The experts are people who inform us about a given topic from a position of knowledge authority. These could be political analysts attending the talk shows, influencers promoting supplemental food, life coaches, sport podcasters, or scientists who discovered that a glass of wine a day is not good for you, just like the ones who discovered that it was good. In the traditional media, the position of an expert is often recognized as a journalist.
And to be more specific, experts are people like Andrew Huberman, Jordan Peterson, Stephen A. Smith, Alex Jones, and Dr. Phill (or Dr. Oz or Dr. Joe Dispenza). Experts are also people like HasanAbi and the deceased Charlie Kirk.
From trivialities to existential issues, experts are the people who represent the authority over a truth claim. This refers to any topic you are interested in: cooking, yoga, sports, entertainment, politics, or nutrition and mental health issues. What gives them legitimacy is an academic, scientific degree, exposure to the topic, or just great rhetorical skills. Preferably, it would be a scientific method that’s used to gain knowledge on topics where it’s applicable.
Knowledge/Power and/Influence
Experts are the people whom we’ve grown to trust or distrust. And indeed, it is this media space of distrust where the position of competing experts is created. Upon a closer look, the majority of the experts we mentioned are not really legitimate experts—they just fulfill the role of the “expert” in the media space. This is a transition where experts are transformed into “the experts”—the media sign value.
In the media discourse, “expert” serves as a function in a narrative as a presupposed point of validity for information. A great example is Dr.

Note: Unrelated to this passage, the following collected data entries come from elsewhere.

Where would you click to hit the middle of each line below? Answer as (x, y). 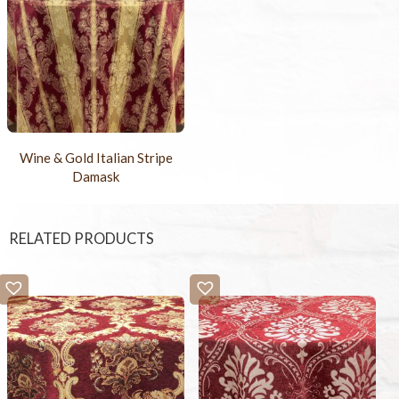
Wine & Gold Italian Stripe (96, 158)
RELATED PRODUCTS (81, 239)
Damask (96, 177)
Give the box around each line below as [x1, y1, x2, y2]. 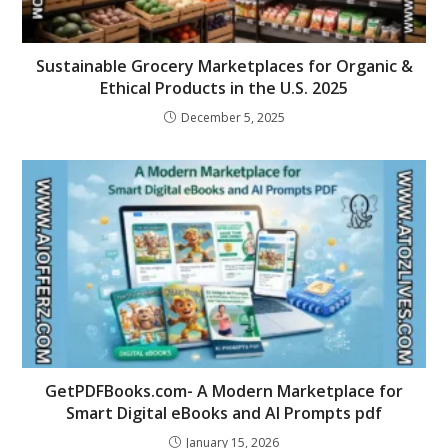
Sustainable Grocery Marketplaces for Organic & [35, 54, 413, 77]
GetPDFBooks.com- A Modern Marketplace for [45, 379, 403, 402]
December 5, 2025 [180, 108, 285, 126]
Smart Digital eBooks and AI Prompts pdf [66, 401, 382, 424]
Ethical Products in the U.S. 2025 [100, 76, 348, 99]
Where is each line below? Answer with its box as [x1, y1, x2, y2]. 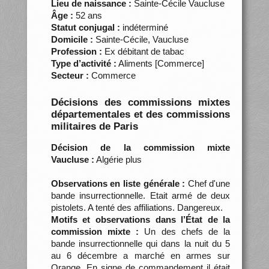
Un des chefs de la [139, 226, 231, 237]
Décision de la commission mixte [50, 142, 231, 153]
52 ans [73, 10, 102, 20]
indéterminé [119, 22, 168, 32]
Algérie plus [94, 154, 142, 165]
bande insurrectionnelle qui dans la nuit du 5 [50, 238, 231, 249]
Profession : [50, 46, 102, 56]
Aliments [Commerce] [116, 58, 204, 68]
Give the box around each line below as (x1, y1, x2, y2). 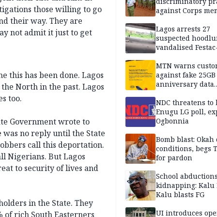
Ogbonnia (156, 116, 189, 126)
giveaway (156, 89, 187, 98)
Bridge (156, 52, 178, 62)
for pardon (156, 153, 192, 163)
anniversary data (156, 79, 214, 89)
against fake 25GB (156, 70, 216, 80)
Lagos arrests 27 (156, 24, 210, 34)
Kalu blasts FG (156, 190, 204, 200)
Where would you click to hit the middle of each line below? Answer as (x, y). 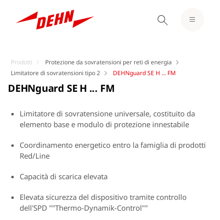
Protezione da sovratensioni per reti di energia (109, 62)
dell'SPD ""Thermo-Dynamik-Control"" (84, 208)
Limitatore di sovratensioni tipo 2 (55, 73)
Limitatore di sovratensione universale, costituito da (107, 113)
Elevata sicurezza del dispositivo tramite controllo (103, 197)
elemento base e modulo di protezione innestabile (104, 124)
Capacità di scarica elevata (64, 176)
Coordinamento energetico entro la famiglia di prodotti (113, 145)
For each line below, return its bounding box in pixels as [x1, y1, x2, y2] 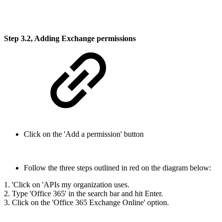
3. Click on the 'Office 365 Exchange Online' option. [4, 198, 169, 207]
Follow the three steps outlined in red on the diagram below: [24, 164, 211, 172]
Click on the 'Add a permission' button [24, 130, 144, 139]
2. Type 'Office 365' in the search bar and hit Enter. [4, 189, 163, 198]
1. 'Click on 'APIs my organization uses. [4, 180, 129, 189]
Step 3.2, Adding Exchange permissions [4, 34, 136, 43]
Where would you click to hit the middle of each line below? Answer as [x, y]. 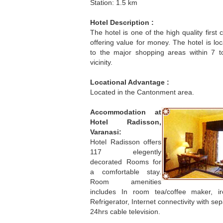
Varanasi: [106, 132]
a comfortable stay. [126, 172]
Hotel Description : [122, 23]
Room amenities [126, 182]
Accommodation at [126, 112]
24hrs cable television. [125, 212]
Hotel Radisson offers [126, 142]
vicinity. [101, 62]
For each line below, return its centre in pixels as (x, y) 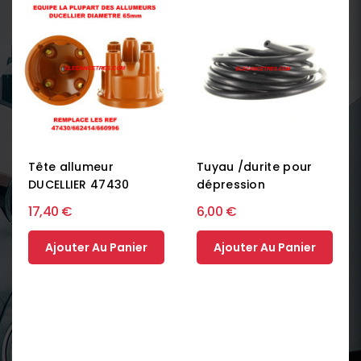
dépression (231, 184)
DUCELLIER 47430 (79, 184)
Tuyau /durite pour (255, 166)
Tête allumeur (71, 166)
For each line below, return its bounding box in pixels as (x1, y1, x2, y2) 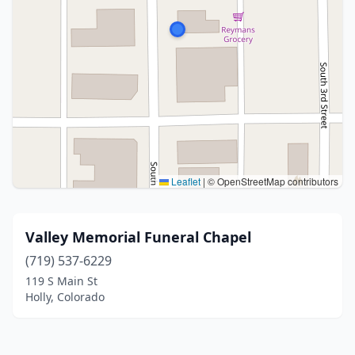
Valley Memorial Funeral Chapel (25, 227, 251, 246)
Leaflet (169, 174, 200, 188)
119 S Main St (25, 273, 97, 288)
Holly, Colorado (25, 289, 105, 304)
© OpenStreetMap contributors (205, 174, 338, 188)
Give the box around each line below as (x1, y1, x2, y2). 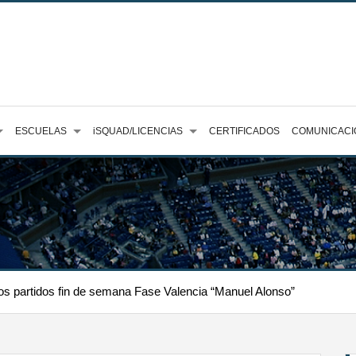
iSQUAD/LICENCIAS (93, 126, 183, 137)
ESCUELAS (15, 126, 67, 137)
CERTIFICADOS (209, 126, 280, 137)
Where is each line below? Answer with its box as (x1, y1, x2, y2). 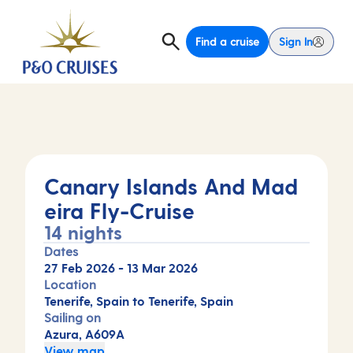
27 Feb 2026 (44, 260, 115, 275)
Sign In (279, 35, 313, 48)
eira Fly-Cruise (44, 197, 195, 223)
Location (44, 277, 96, 292)
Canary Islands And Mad (44, 173, 298, 199)
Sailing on (44, 310, 101, 325)
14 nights (44, 221, 122, 243)
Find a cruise (195, 35, 259, 48)

Phil, no longer a practicing or licensed doctor, presenting psychological advice as entertainment, a disclaimer you might have heard online too. Nothing more fun than seeking psychological advice.

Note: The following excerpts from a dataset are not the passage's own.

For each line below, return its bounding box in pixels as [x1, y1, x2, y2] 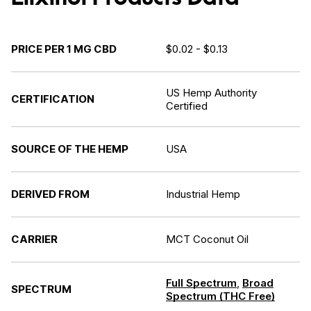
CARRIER [11, 233, 58, 246]
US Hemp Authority [166, 86, 257, 99]
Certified [166, 99, 208, 112]
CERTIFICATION [11, 92, 94, 106]
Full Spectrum [166, 276, 237, 289]
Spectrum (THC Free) [166, 289, 275, 303]
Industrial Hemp [166, 187, 240, 201]
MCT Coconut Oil [166, 233, 249, 246]
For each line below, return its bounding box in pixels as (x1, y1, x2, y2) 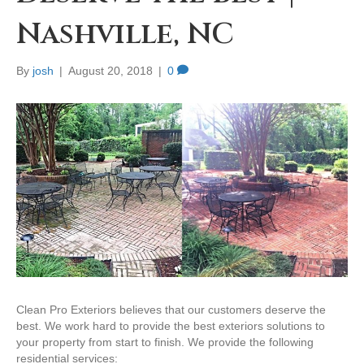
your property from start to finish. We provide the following (16, 335, 314, 349)
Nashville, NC (16, 15, 234, 54)
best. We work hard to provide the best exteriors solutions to (16, 318, 325, 332)
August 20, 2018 (68, 64, 153, 78)
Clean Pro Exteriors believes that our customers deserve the (16, 302, 326, 316)
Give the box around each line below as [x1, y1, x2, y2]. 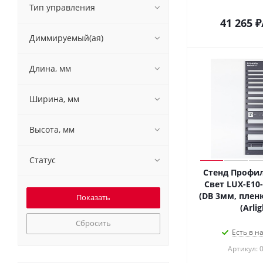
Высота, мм [29, 124, 75, 135]
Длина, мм [29, 63, 71, 74]
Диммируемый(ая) [29, 32, 103, 43]
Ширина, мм [29, 93, 79, 104]
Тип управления [29, 2, 95, 13]
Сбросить [76, 218, 111, 228]
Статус [29, 154, 56, 166]
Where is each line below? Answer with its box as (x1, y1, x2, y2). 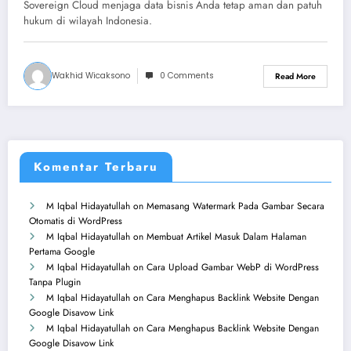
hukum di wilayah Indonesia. (24, 13, 152, 28)
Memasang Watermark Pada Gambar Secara (147, 198, 324, 213)
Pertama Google (29, 244, 95, 259)
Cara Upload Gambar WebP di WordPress (147, 259, 319, 274)
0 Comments (160, 70, 214, 81)
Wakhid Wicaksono (52, 70, 130, 81)
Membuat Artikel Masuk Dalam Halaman (147, 229, 306, 244)
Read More (275, 70, 316, 82)
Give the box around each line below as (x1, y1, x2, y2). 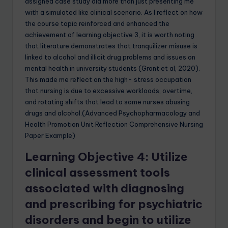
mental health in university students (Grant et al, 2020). (25, 64, 200, 73)
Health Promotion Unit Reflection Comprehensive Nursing (25, 120, 203, 129)
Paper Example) (25, 131, 75, 140)
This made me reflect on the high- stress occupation (25, 75, 191, 84)
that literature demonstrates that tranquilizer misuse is (25, 42, 197, 50)
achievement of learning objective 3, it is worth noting (25, 31, 194, 39)
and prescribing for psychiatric (25, 197, 203, 212)
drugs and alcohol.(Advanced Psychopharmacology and (25, 109, 200, 118)

Over time this ability to represent (sign value) became more or just as important as an ability to share relevant information (use value). Inside the media logic, “expert” is used for its sign values, as if mentioning that something is “as confirmed by psychologists” is automatically valid. These are the simulacra of experts, and by extension, simulacra of science too. The value is determined within the attention economy, measurable by the metrics of influence.
Precisely because the media only simulates experts, we get situations where discussing a flat Earth is just as valid as discussing financing for CERN, where 2 days of “doing my own research” on COVID is just as valid as studying microbiology and working within the field.

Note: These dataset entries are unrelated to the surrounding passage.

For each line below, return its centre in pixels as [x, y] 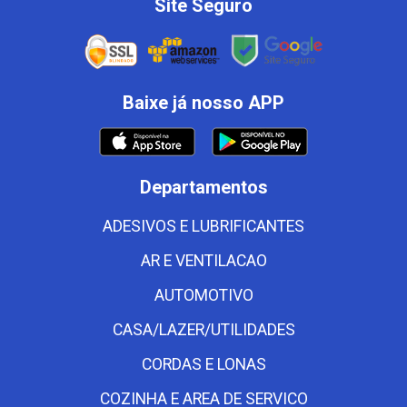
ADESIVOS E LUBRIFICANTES [203, 226]
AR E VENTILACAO [203, 260]
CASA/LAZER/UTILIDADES [203, 329]
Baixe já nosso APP [203, 102]
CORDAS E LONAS [203, 364]
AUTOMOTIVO [203, 295]
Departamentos [203, 187]
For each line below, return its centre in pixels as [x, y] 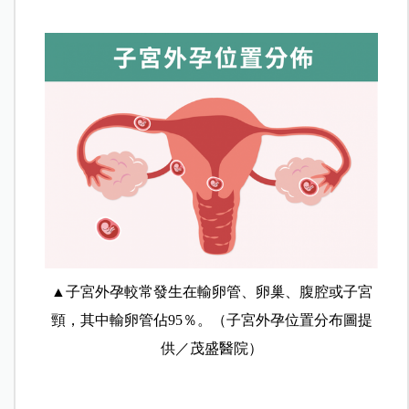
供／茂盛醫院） [211, 348]
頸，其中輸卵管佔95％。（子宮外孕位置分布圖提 [211, 320]
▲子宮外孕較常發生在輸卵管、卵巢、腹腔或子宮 [211, 291]

As there is also a huge demand for mental health solutions (and we obviously don’t have societies that can foster better support), we also have a number of self-proclaimed psychotherapists, gurus, life coaches, etc., some of whom are really doing their best and a great job. Some of them offer the most toxic, harmful-in-every-way solutions.
Conclusion
The position of an expert is important in any social formation: those are the people we trust and seek to lead us. They’re also found in every aspect of our lives, and their position, along with what they’re saying, is heavily influenced by society's power relationships and how knowledge shaped those powers.
But if knowledge is no longer an equal factor, and the expert’s value is determined by attention economy metrics, we can start to understand several tendencies of the contemporary internet:
- Distrust is not just an expected sentiment but a desirable norm for the attention economy.
Distrust towards (scientific) authorities creates a need for alternatives (which is not bad in itself, but is bad when the alternative is pseudoscience). These alternatives have their own public and provide great engagement value.
- “Experts” on various topics are preferably great content creators, not necessarily subject matter experts. This is what leads to deterioration of trust towards the media and the experts. Scientific method should not be a matter of belief, but using the name and authority of science for biased content delivery is what leaves the science at a difficult position right now.